Regarding the time period, opisthorchiasis prevalence was reported to be low prior to the year 2000 at 5.14% (95% CI: 2.16–11.78%) and slightly increased to 6.19% (95% CI: 2.65–13.76%) between 2010 and 2019, with a substantial reduction to 0.17% (95% CI: 0.01–2.72%) between 2000 and 2009. Random-effects meta-regression analysis revealed a non-significant increasing trend in the collecting period of prevalence rates (P-value = 0.12) (Additional file 1: Figure S7). Although inadequate data were available to explore all provinces, one province named Kampong Cham had the highest prevalence (26.95%, 95% CI: 16.42–40.94%), while Kratie and Takeo had the lowest (2.96%, 95% CI: 0.71–11.46% and 0.69%, 95% CI: 0.03–15.44%, respectively) (Table 4).
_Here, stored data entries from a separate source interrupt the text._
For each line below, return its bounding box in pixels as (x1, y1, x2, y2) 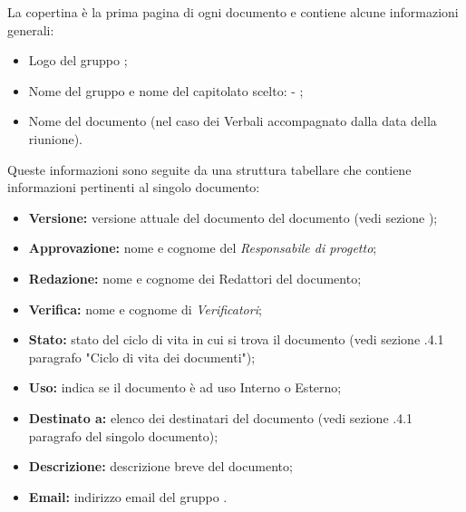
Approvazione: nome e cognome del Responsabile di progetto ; (28, 238, 377, 257)
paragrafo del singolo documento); (28, 426, 218, 445)
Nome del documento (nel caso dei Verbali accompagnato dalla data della (28, 111, 437, 130)
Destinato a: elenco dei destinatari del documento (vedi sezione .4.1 (28, 408, 413, 427)
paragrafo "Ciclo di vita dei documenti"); (28, 347, 256, 366)
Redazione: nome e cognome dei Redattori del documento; (28, 268, 362, 287)
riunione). (28, 129, 83, 148)
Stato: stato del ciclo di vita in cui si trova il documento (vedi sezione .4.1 (28, 330, 444, 349)
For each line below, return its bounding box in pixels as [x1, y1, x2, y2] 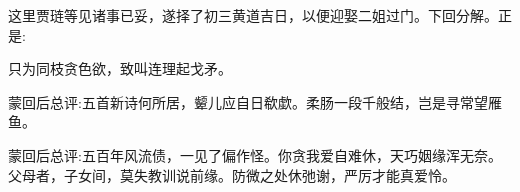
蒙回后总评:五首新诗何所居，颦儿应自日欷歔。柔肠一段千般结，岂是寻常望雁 [8, 91, 502, 112]
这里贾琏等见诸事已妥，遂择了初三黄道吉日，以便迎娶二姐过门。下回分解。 [8, 5, 498, 25]
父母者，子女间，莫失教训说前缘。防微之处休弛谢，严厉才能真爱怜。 [8, 164, 456, 185]
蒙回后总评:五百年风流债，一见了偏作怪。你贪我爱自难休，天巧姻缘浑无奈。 [8, 144, 502, 165]
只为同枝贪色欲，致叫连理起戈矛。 [8, 58, 232, 79]
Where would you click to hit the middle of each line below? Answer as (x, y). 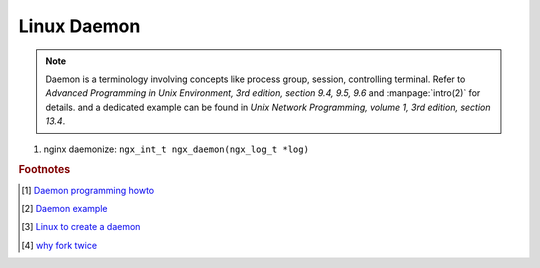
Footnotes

Prevalence of Clonorchis sinensis Infection in Guangxi, China

Using random-effects analysis, the pooled prevalence estimate of C. sinensis infection in Guangxi, China, was determined to be 26.89% (95% CI: 18.34–35.43%) with considerable heterogeneity (I 2 = 99.8%, P-value = 0.001). The study by Hong et al. (2001) identified the highest proportion of C. sinensis infection (69.00%, 95% CI: 58.97–77.87%) [19]. Since the demographic datasets did not include age information, subgroup analysis based on age was not performed.

For the time period subgroup analysis, prevalence rates of 42.10% (95% CI: 13.55–77.13%), 12.72% (95% CI: 6.75–22.69%), and 25.42% (95% CI: 15.99–37.90%) were observed for data collected before the year 2000, between 2000 and 2009, and from 2010 to 2019, respectively (Table 5). There was no significant difference among the periods of data collection. However, a slightly decreasing trend in the prevalence rates of C. sinensis over the collection periods was observed through random-effects meta-regression analysis (P-value = 0.46) (Additional file 1: Figure S8).
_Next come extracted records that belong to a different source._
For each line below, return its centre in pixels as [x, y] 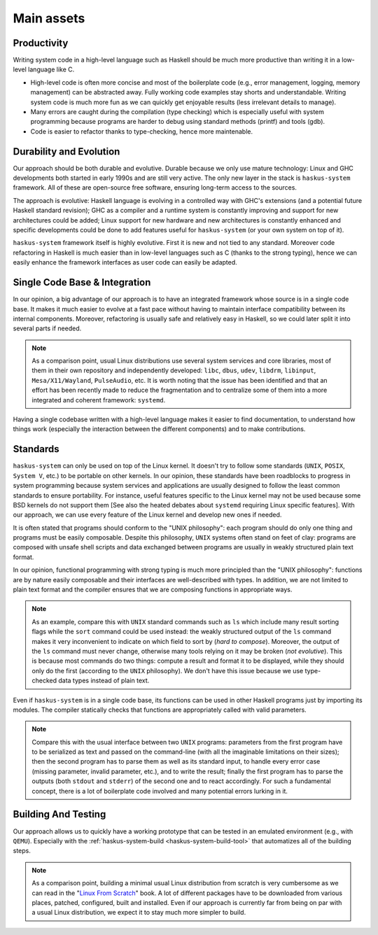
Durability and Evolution [66, 152]
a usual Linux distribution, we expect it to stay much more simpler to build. [139, 913]
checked [44, 681]
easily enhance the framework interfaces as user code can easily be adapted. [125, 262]
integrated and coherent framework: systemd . [99, 400]
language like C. [51, 69]
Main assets [49, 18]
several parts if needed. [47, 328]

Table 5 Prevalence estimates of Clonorchis sinensis infection in Guangxi, China, and Vietnam, according to a priori-defined subgroups and demographic parametersPrevalence of Clonorchis sinensis infection in Vietnam

In Vietnam, a total of 1036 individuals from a population of 6293 tested positive for C. sinensis infection, indicating a pooled prevalence of 20.30% (95% CI: 9.13–31.47%). Subgroup analysis based on the collection time revealed prevalence rates of 11.85% (95% CI: 5.23–24.66%), 12.82% (95% CI: 1.85–53.35%), and 26.88% (95% CI: 13.47–46.47%) for studies collected before 2000, between 2000 and 2009, and from 2010 to 2019, respectively (Table 5). A non-significant, upward trend in prevalence rates over time was detected using random-effects meta-regression analysis (P-value = 0.31) (Additional file 1: Figure S9).

While the difference between demographic groups was not statistically significant (P-value = 0.68), it was observed to be higher among all ages (17.88%, 95% CI: 6.89–39.05%) than among adults (13.09%, 95% CI: 3.78–36.58%) (Table 5).